Il procedimento retorico (che è sia metafora che metonimia, in quanto il poeta si pone con tale
atteggiamento nei confronti della figura femminile nel suo insieme), maschera insomma il bisogno
che l'Io pascoliano prova nei confronti dell'oggetto desiderato ma allo stesso tempo rifiutato e
represso dal Super-Io.
Un super-Io condizionato dalle censure e dalle proibizioni interne al “nido” e all'etica ad esso
legata. La tragedia famigliare che ha distrutto il nido ha bloccato il poeta alla condizione
psicologica infantile, impedendogli di uscirne. Legarsi sessualmente ad una donna significherebbe
tradire un vincolo sacro, inviolabile con il nucleo famigliare d'origine.

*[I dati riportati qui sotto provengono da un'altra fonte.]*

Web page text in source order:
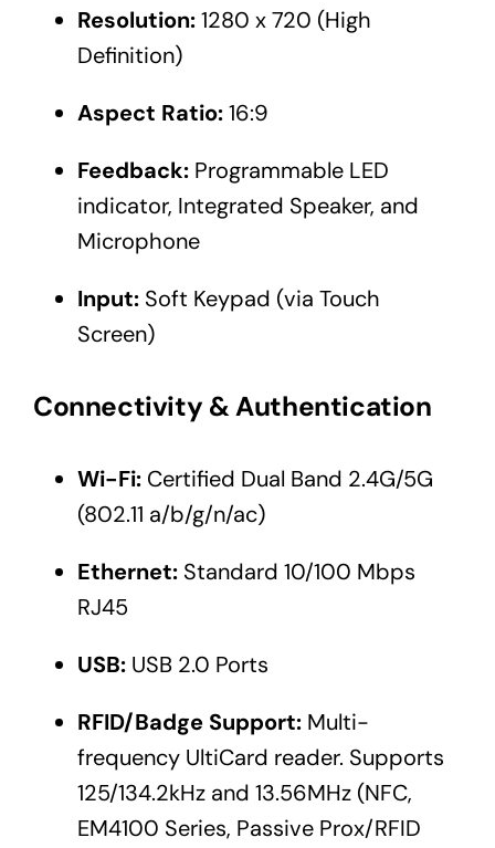
Resolution:1280 x 720 (High
Definition)
Aspect Ratio:16:9
Feedback: Programmable LED
indicator, Integrated Speaker, and
Microphone
Input: Soft Keypad (via Touch
Screen)
Connectivity & Authentication
Wi-Fi: Certified Dual Band 2.4G/5G
(802.11 a/b/g/n/ac)
Ethernet: Standard 10/100 Mbps
RJ45
USB: USB 2.0 Ports
RFID/Badge Support: Multi-
frequency UltiCard reader. Supports
125/134.2kHz and 13.56MHz (NFC,
EM4100 Series, Passive Prox/RFID
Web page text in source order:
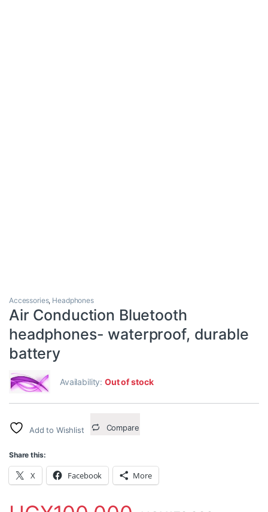
Accessories, Headphones
Air Conduction Bluetooth
headphones- waterproof, durable
battery
Availability:Out of stock
Add to Wishlist Compare
Share this:
X Facebook More
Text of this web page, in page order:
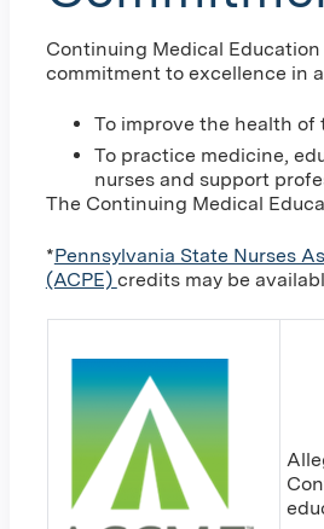
Continuing Medical
commitment to excellence in
To improve the health
To practice medicine,
nurses and support
The Continuing Medical
*Pennsylvania State Nurses
(ACPE) credits may be
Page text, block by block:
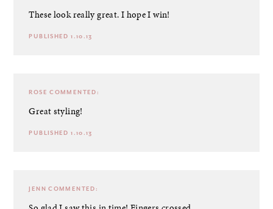
These look really great. I hope I win!
PUBLISHED 1.10.13
ROSE COMMENTED:
Great styling!
PUBLISHED 1.10.13
JENN COMMENTED:
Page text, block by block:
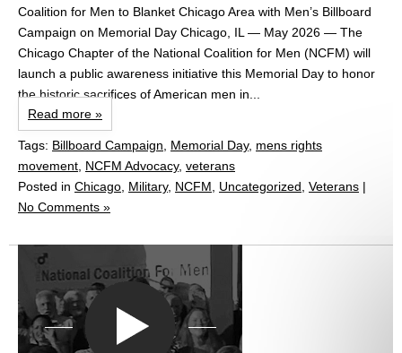
Coalition for Men to Blanket Chicago Area with Men’s Billboard
Campaign on Memorial Day Chicago, IL — May 2026 — The
Chicago Chapter of the National Coalition for Men (NCFM) will
launch a public awareness initiative this Memorial Day to honor
the historic sacrifices of American men in...
Read more »
Tags: Billboard Campaign Memorial Day, mens rights
movement NCFM Advocacy, veterans
Posted in Chicago Military, NCFM Uncategorized Veterans |
No Comments »
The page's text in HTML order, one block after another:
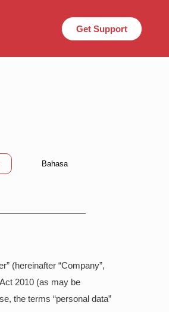
Get Support
Bahasa
(hereinafter “Company”,
2010 (as may be
the terms “personal data”
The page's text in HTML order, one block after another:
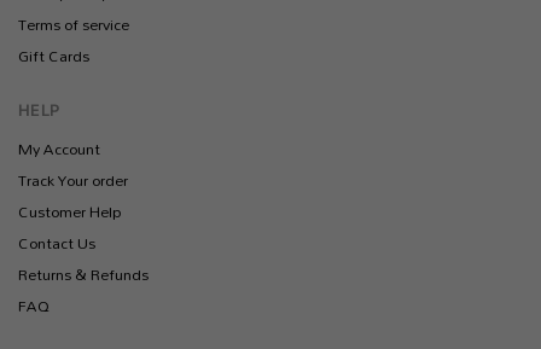
Terms of service
Gift Cards
HELP
My Account
Track Your order
Customer Help
Contact Us
Returns & Refunds
FAQ
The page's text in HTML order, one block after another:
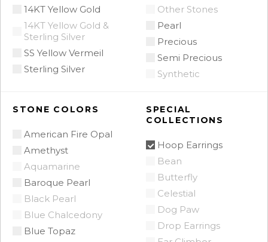
14KT Yellow Gold
14KT Yellow Gold &
Sterling Silver
SS Yellow Vermeil
Sterling Silver
Other Stones
Pearl
Precious
Semi Precious
Synthetic
STONE COLORS
American Fire Opal
Amethyst
Aquamarine
Baroque Pearl
Black Pearl
Blue Chalcedony
Blue Topaz
SPECIAL
COLLECTIONS
Hoop Earrings
Bean
Butterfly
Celestial
Dog Paw
Drop Earrings
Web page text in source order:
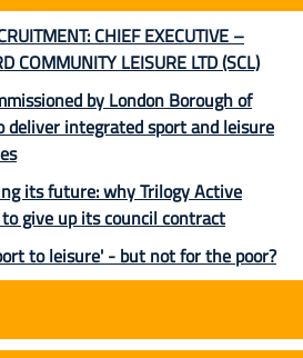
CHIEF EXECUTIVE –
COMMUNITY LEISURE LTD (SCL)
by London Borough of
deliver integrated sport and leisure
its future: why Trilogy Active
give up its council contract
to leisure' - but not for the poor?
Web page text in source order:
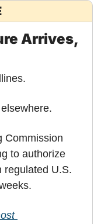
Arrives,
Commission
to authorize
regulated U.S.
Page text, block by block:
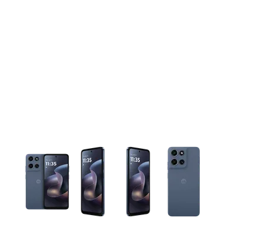
This carousel contains a column of small thumbnails. Selecting a
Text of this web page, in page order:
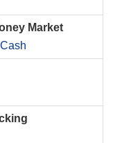
Market
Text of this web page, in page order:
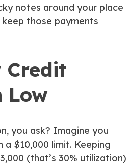
notes around your place
those payments
Credit
Low
you ask? Imagine you
$10,000 limit. Keeping
(that’s 30% utilization)
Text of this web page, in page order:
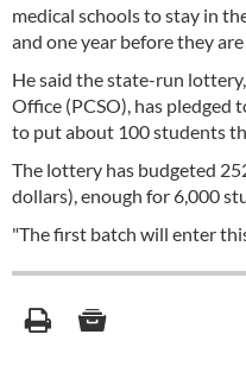
medical schools to stay in
and one year before they
He said the state-run
Office (PCSO), has pledged
to put about 100 students
The lottery has budgeted
dollars), enough for 6,000
"The first batch will enter
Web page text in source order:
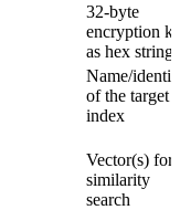
32-byte
encryption
as hex string
Name/
of the target
index
Vector(s) for
similarity
search
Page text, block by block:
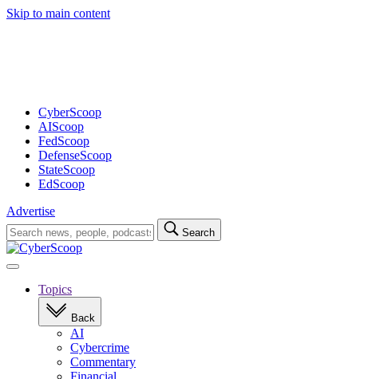
Skip to main content
CyberScoop
AIScoop
FedScoop
DefenseScoop
StateScoop
EdScoop
Advertise
Search
for:
Search
Open
navigationTopics
Back
AI
Cybercrime
Commentary
Financial
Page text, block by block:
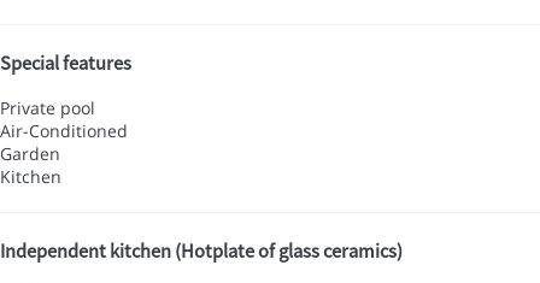
Special features
Private pool
Air-Conditioned
Garden
Kitchen
Independent kitchen (Hotplate of glass ceramics)
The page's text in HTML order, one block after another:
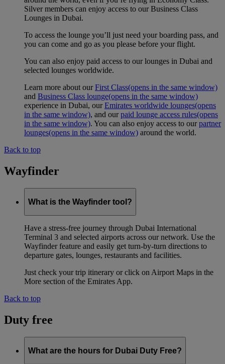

Dal principio di autocastrazione, dunque, causato dal pensiero ossessivo dei cari defunti, scaturisce
la morbosa fantasticheria che sostituisce (ed esaudisce) per spostamento e sublimazione il desiderio
sessuale, determinando lo straniamento del poeta rispetto alla vicenda che si svolge dentro la casa.
Desiderio sessuale che l'Io pascoliano vive dall'esterno, regredendo ad uno stato infantile di
curiosità, disadattamento, mistero (si considerino le osservazioni, più avanti, in merito all'uso
42 G. Barberi Squarotti, Ornitologia pascoliana del nido, in Id., La simbologia di Giovanni Pascoli, Modena, Mucchi,
1990, pp.132-133. 37
pascoliano degli avverbi di luogo): “là sola una casa bisbiglia” (v. 6); “Splende un lume là nella
sala” (v. 11).
La personalità del Pascoli è insomma combattuta dalla necessità di aprirsi al mondo adulto, dunque
della sessualità, e quella di rimanere legato e rassegnato ai principi inibenti del nido famigliare.
Tale conflitto è espresso mediante l'alternanza di immagini simboliche negative e peccaminose (le
“farfalle crepuscolari” (v. 4), l'“erba sopra le fosse” (v. 12), “l'ape tardiva” che “sussurra / trovando
già prese le celle” (vv. 13-14) ), e altre positive e rassicuranti (“Sotto l'ali dormono i nidi, come gli
occhi sotto le ciglia” (vv. 7-8) e “La Chioccetta per l'aia azzurra /va col suo pigolìo di stelle” (vv.
15-16) ).
Insomma valori naturali evocati per esorcizzare quella “non so che felicità nuova” (v. 24).
Il fascino dell'ambiguo e del proibito è smorzato dal ricorso ad immagini rassicuranti.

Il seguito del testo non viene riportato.